UNITED STATES SECURITIES AND EXCHANGE COMMISSION
                            Washington, DC 20549

                                  FORM 8-K

            CURRENT REPORT PURSUANT TO SECTION 13 OR 15(d) OF THE
                       SECURITIES EXCHANGE ACT OF 1934

Date of Report (Date of earliest event reported)             NOVEMBER 20, 2003
Commission File Number:                                      000-10849
ALLEGIANT BANCORP, INC.
(Exact name of registrant as specified in its charter)
MISSOURI                                                     43-1262037
(State of other jurisdiction of                              (IRS Employer
incorporation or organization)                               Identification No.)
10401 CLAYTON ROAD, ST. LOUIS, MO                            63131
(Address of principal executive offices)                     (Zip Code)
(314) 692-8800
(Registrant's telephone number, including area code)

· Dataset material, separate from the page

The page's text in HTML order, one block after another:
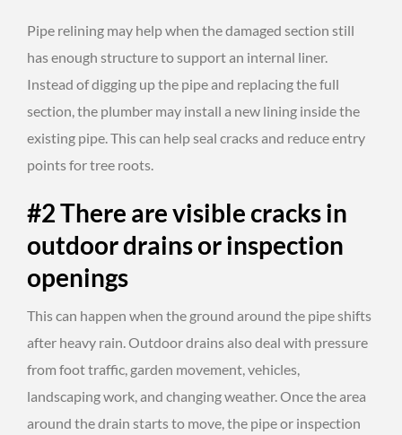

ITEM 5.   OTHER EVENTS AND REGULATION FD DISCLOSURE.

      On November 20, 2003, Allegiant Bancorp, Inc., a Missouri corporation
("Allegiant"), announced that it has entered into an Agreement and Plan of
Merger (the "Merger Agreement") with National City Corporation, a Delaware
corporation ("National City"). Pursuant to the Merger Agreement and subject
to the terms and conditions set forth therein, Allegiant will be merged with
and into National City, with National City being the surviving corporation
of such merger. In connection with the merger, at the election of the
holder, each outstanding share of Allegiant's common stock will be converted
into (1) $27.25 in cash, (2) 0.833 shares of National City common stock, or
(3) a combination thereof.

     A copy of the press release announcing the execution of the Merger
Agreement and related agreements was issued on November 20, 2003 and is
attached hereto as Exhibit 99.1. A copy of the Merger Agreement is attached
hereto as Exhibit 2.1. The foregoing description is qualified in its
entirety by reference to the full text of such exhibits.

ITEM 7.   FINANCIAL STATEMENTS, PRO FORMA FINANCIAL INFORMATION AND EXHIBITS.

(c) Exhibits.

         See Exhibit Index.








                                 SIGNATURES

         Pursuant to the requirements of the Securities Exchange Act of
1934, the registrant has duly caused this report to be signed on its behalf
by the undersigned hereunto duly authorized.


                                  ALLEGIANT BANCORP, INC.



Dated: November 20, 2003          By: /s/ Jeffrey S. Schatz
                                     --------------------------------
                                     Jeffrey S. Schatz, Executive Vice President
                                      and Chief Financial/Operations Officer



                                EXHIBIT INDEX

Exhibit No.       Exhibit
-----------       -------

2.1               Agreement and Plan of Merger, dated as of November 19,
                  2003, among Allegiant and National City (schedules omitted).

99.1              Press release issued on November 20, 2003.